Stored data entries ->
________________________________________
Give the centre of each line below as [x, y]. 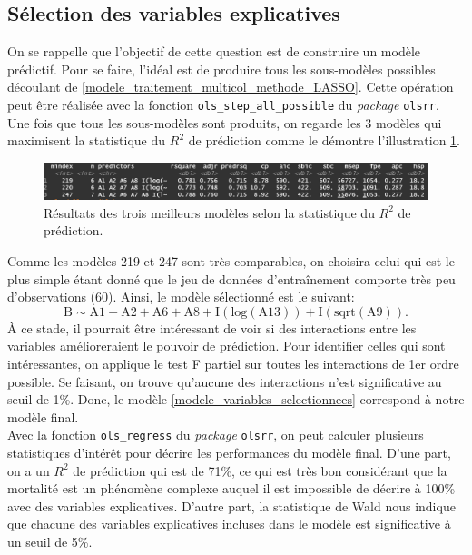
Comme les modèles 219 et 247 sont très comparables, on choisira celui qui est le [231, 261]
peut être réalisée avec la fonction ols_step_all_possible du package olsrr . [223, 104]
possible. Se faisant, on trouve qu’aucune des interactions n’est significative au [225, 381]
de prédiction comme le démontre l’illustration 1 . [324, 140]
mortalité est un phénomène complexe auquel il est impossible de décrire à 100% [231, 488]
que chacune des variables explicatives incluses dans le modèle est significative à [229, 524]
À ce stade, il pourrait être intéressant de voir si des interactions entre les [212, 327]
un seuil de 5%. [50, 541]
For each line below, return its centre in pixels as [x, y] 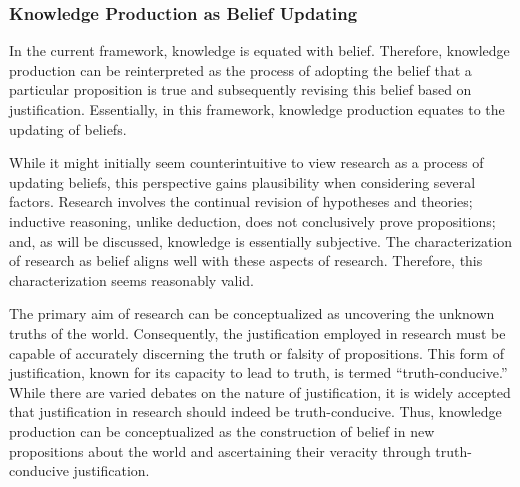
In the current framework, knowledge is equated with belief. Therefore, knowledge [259, 50]
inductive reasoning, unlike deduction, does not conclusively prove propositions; [252, 220]
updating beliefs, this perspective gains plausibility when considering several [242, 181]
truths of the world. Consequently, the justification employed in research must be [257, 332]
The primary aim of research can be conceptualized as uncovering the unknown [252, 313]
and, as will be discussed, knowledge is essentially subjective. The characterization [261, 240]
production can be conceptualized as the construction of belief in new [222, 430]
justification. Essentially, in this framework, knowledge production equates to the [257, 109]
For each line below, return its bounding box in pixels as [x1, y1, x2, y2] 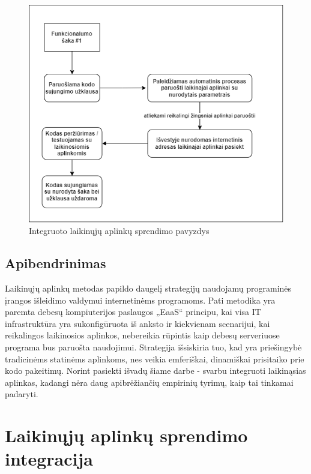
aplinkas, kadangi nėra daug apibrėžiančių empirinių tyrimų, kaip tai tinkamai [5, 376, 294, 388]
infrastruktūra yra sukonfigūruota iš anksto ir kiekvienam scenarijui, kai [5, 317, 270, 329]
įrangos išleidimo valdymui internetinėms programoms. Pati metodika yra [5, 293, 276, 306]
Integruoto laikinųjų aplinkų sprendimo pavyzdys [29, 224, 210, 237]
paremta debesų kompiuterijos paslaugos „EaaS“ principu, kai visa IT [5, 305, 261, 318]
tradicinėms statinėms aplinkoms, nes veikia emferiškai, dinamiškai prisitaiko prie [5, 352, 304, 365]
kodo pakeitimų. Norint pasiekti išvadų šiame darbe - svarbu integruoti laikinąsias [5, 364, 306, 377]
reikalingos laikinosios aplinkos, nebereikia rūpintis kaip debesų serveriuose [5, 329, 280, 341]
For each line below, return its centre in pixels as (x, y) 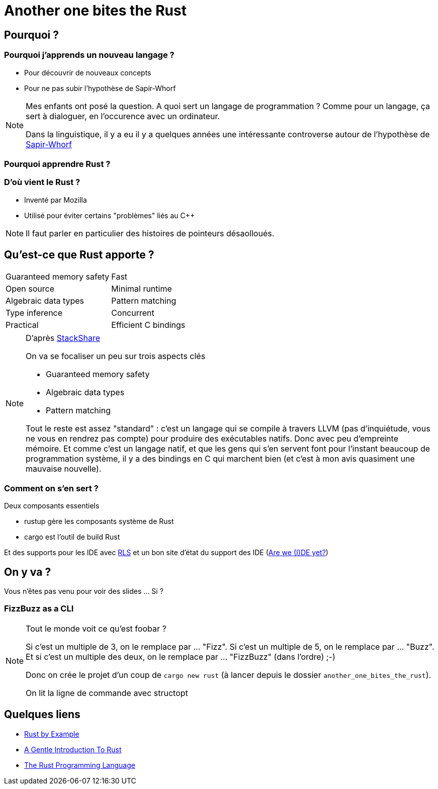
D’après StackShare (63, 338)
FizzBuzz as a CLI (39, 609)
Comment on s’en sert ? (51, 488)
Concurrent (133, 313)
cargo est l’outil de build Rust (72, 537)
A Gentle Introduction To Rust (73, 749)
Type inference (34, 313)
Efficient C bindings (148, 325)
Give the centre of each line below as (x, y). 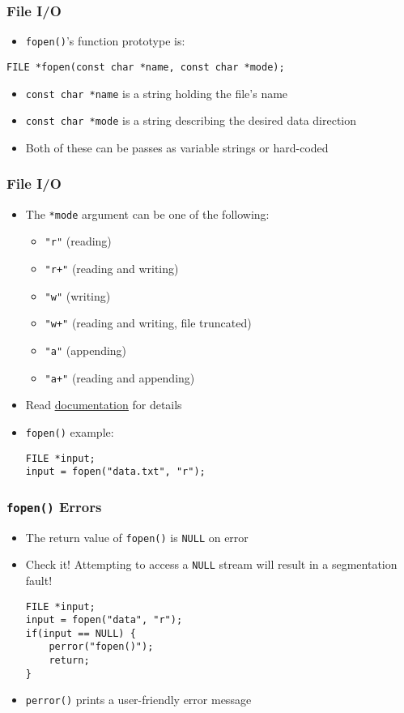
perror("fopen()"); (101, 647)
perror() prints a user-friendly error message (138, 700)
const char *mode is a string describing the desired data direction (191, 120)
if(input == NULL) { (81, 633)
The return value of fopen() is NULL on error (137, 537)
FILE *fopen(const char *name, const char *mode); (146, 67)
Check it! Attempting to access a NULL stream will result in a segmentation (211, 564)
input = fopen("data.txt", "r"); (115, 472)
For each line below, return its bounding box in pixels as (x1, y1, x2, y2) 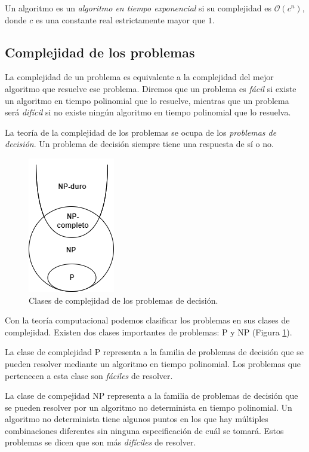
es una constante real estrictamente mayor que (35, 13, 206, 26)
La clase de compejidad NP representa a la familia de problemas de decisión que (5, 389, 298, 402)
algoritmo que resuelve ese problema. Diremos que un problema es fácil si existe (5, 82, 296, 94)
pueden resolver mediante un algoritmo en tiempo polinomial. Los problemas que (5, 357, 301, 369)
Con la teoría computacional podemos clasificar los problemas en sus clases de (5, 314, 290, 326)
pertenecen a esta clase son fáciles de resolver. (5, 369, 173, 381)
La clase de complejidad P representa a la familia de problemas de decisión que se (5, 346, 304, 358)
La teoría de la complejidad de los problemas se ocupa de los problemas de (5, 126, 277, 138)
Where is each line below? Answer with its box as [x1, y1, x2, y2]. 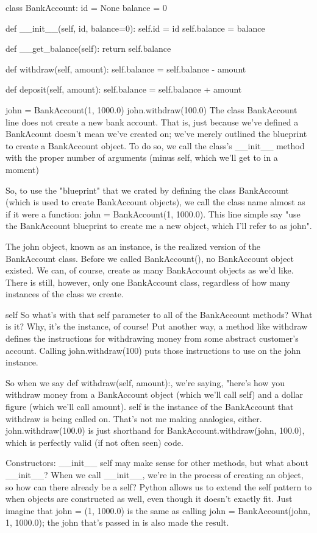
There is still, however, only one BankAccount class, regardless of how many [5, 275, 290, 288]
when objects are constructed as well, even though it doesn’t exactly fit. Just [5, 492, 293, 505]
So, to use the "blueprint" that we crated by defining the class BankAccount [5, 183, 289, 196]
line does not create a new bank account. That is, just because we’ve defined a [5, 115, 299, 128]
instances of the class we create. [5, 288, 124, 300]
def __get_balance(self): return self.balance [5, 42, 171, 55]
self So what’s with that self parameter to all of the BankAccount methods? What [5, 308, 313, 320]
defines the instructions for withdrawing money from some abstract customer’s [5, 332, 299, 345]
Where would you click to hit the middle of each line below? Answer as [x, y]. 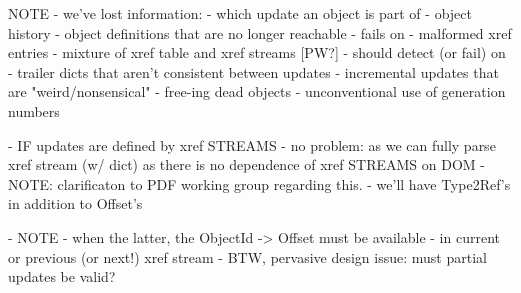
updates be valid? [62, 276]
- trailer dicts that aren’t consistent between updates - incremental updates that [253, 71]
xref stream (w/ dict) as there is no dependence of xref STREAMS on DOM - [246, 164]
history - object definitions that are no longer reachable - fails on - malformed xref [260, 32]
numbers [34, 110]
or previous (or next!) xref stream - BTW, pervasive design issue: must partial [247, 256]
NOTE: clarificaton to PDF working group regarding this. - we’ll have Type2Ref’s [259, 183]
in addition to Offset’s [75, 203]
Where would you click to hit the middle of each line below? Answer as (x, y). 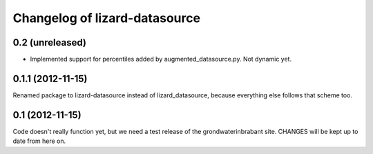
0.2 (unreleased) (49, 42)
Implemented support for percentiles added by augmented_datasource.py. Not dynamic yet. (161, 59)
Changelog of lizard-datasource (106, 18)
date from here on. (39, 141)
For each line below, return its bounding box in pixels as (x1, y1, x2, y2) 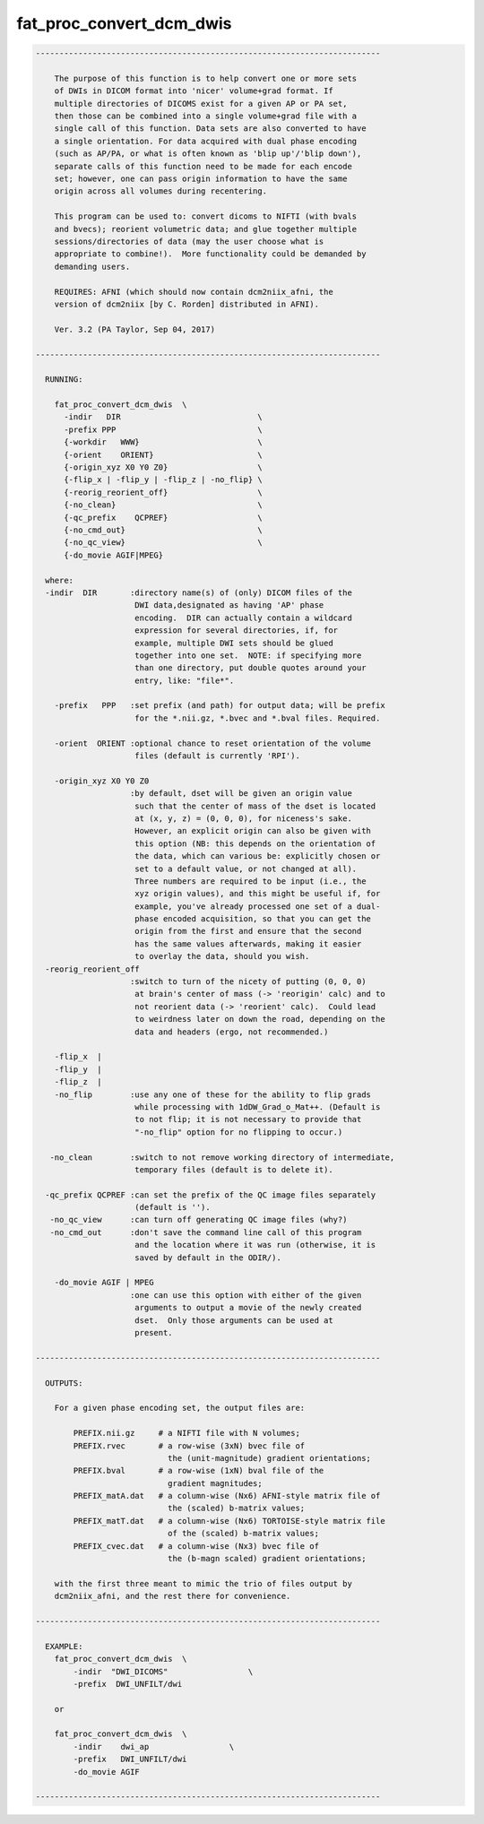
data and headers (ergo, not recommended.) (134, 1026, 329, 1037)
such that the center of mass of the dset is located (134, 800, 376, 811)
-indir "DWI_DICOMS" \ (73, 1666, 254, 1676)
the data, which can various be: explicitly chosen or (134, 851, 381, 861)
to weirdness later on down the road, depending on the (134, 1014, 385, 1024)
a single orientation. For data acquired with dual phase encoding (54, 135, 358, 146)
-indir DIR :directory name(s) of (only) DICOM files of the (45, 587, 353, 598)
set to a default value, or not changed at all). (134, 863, 358, 874)
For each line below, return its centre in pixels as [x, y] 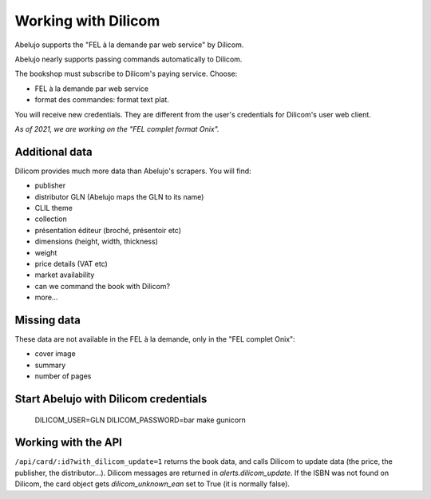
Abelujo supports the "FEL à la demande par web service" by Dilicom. [129, 45]
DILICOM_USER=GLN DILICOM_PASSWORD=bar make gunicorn [140, 420]
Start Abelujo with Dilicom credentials [111, 399]
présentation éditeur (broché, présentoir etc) [108, 230]
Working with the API [69, 443]
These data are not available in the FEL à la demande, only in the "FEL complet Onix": [155, 339]
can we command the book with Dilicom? [103, 286]
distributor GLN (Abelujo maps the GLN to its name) [119, 196]
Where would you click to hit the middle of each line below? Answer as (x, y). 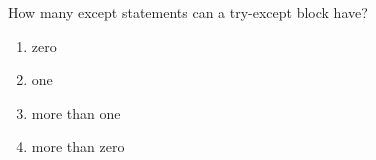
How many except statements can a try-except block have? (188, 12)
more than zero (78, 146)
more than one (76, 112)
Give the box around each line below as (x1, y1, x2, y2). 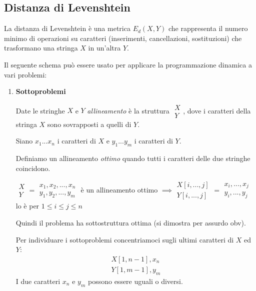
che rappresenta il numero (168, 23, 248, 33)
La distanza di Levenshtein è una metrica (4, 23, 130, 33)
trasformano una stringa (4, 42, 78, 53)
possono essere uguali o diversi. (87, 275, 183, 286)
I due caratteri (15, 275, 60, 286)
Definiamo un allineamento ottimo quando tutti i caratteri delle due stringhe (15, 153, 250, 163)
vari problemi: (4, 69, 47, 79)
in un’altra (88, 42, 121, 53)
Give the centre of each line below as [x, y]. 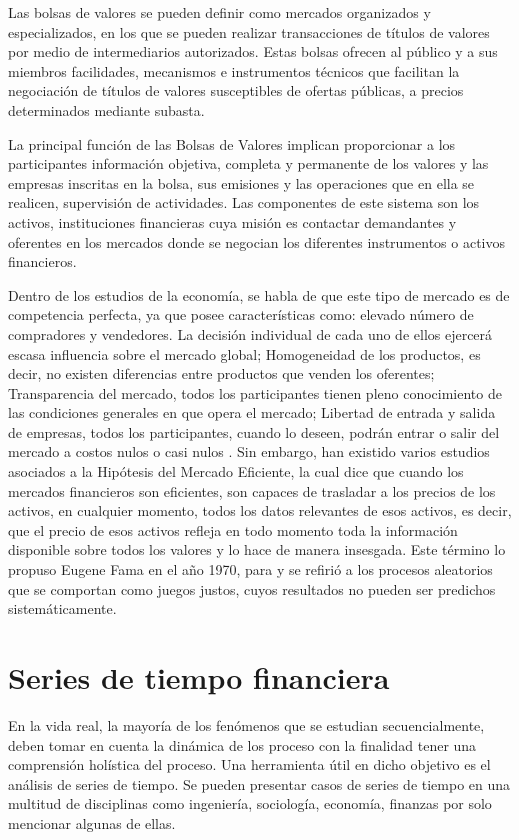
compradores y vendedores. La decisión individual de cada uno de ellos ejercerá [250, 333]
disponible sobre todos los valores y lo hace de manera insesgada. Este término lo [257, 549]
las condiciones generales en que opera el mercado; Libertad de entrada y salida [252, 412]
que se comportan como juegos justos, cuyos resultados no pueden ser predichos [252, 588]
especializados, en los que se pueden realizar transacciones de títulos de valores [249, 31]
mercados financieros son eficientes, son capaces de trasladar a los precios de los [252, 490]
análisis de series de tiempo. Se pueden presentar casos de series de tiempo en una [259, 783]
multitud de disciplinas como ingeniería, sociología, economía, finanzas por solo [250, 803]
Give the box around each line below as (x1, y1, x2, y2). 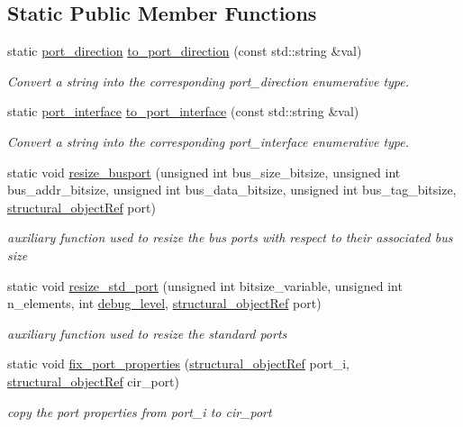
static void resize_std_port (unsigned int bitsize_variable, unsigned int (7, 276, 403, 295)
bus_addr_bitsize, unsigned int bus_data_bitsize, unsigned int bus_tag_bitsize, (7, 180, 457, 199)
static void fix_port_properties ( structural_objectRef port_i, (7, 354, 350, 373)
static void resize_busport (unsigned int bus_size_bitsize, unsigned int (7, 162, 401, 181)
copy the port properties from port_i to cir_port (7, 402, 272, 421)
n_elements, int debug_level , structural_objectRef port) (7, 294, 322, 313)
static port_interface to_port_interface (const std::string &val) (7, 102, 359, 121)
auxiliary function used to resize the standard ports (7, 323, 287, 342)
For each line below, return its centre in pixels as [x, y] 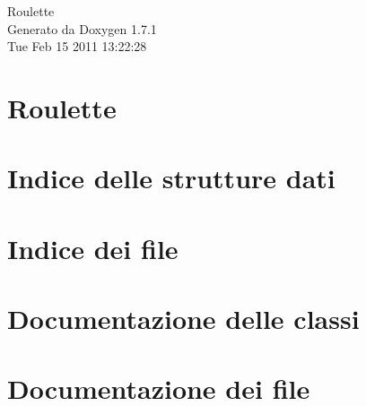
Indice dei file [93, 248]
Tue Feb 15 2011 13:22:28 [77, 46]
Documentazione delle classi [183, 319]
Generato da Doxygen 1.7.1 [82, 28]
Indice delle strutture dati [171, 178]
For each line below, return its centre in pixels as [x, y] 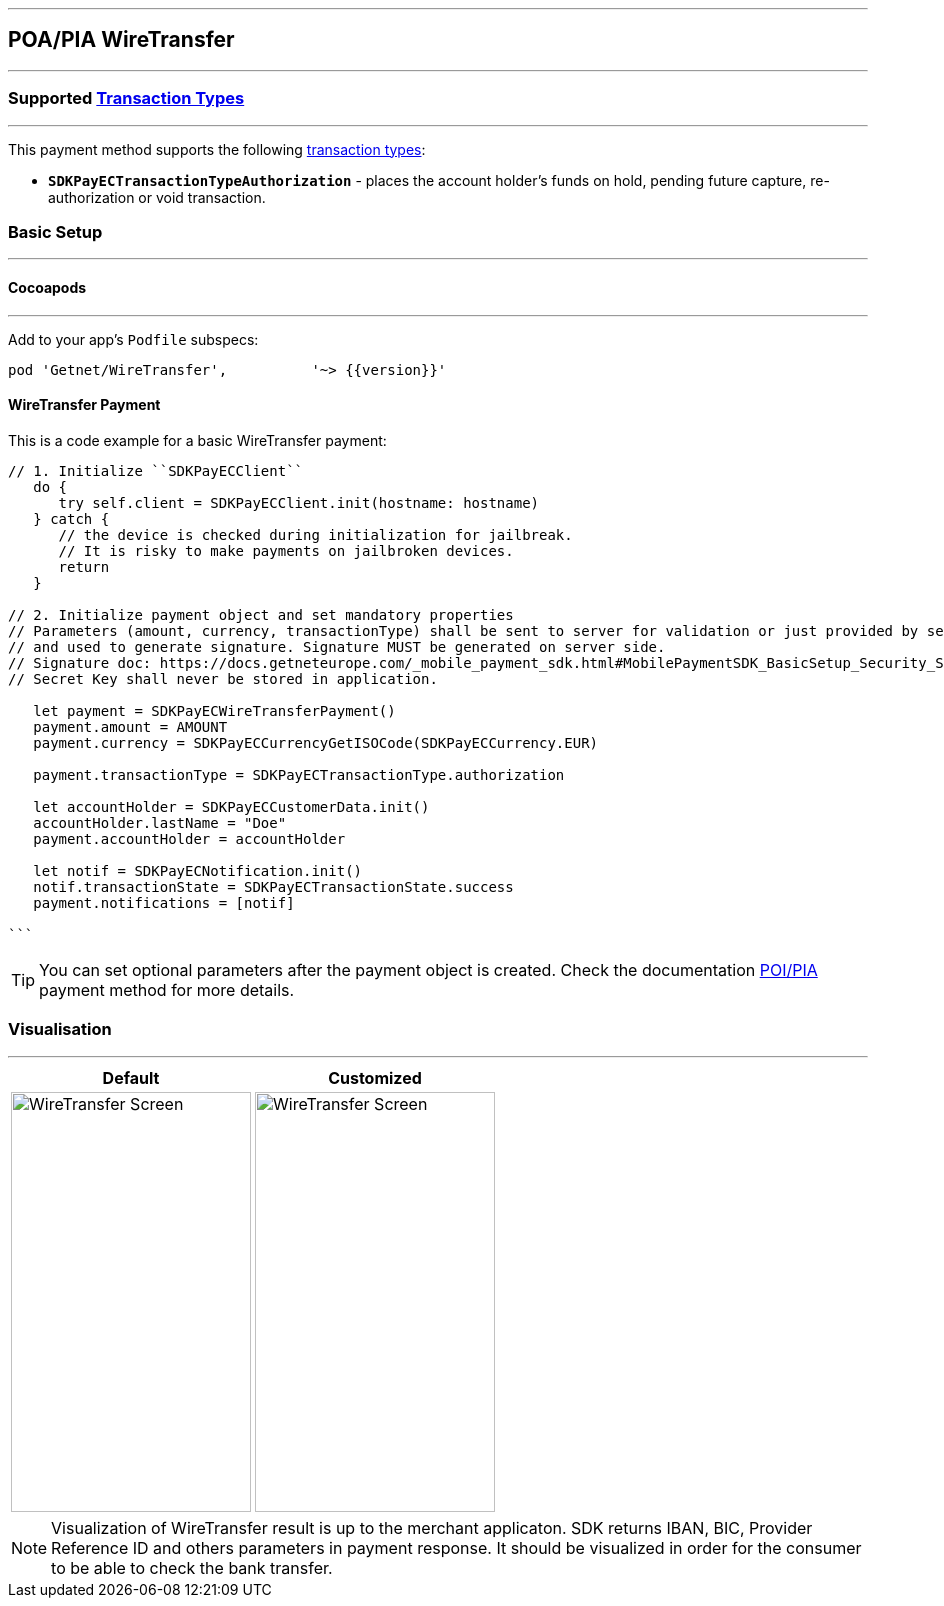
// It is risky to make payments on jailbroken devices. [286, 550]
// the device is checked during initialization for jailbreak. [315, 534]
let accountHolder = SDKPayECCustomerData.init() [231, 806]
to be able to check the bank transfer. [192, 1567]
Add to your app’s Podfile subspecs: [133, 339]
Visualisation [60, 1029]
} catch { [71, 518]
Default [131, 1077]
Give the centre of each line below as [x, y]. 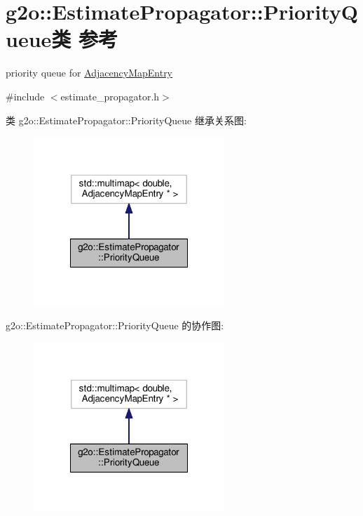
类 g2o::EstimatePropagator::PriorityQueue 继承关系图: [126, 120]
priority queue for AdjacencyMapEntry [89, 73]
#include [25, 96]
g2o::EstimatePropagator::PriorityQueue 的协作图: [115, 325]
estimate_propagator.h [110, 96]
________________________________________
Work required ->
Among the lines above, find those holding "resolver" and copy each one.

Response ->
pueden resolver mediante un algoritmo en tiempo polinomial. Los problemas que (5, 357, 301, 369)
pertenecen a esta clase son fáciles de resolver. (5, 369, 173, 381)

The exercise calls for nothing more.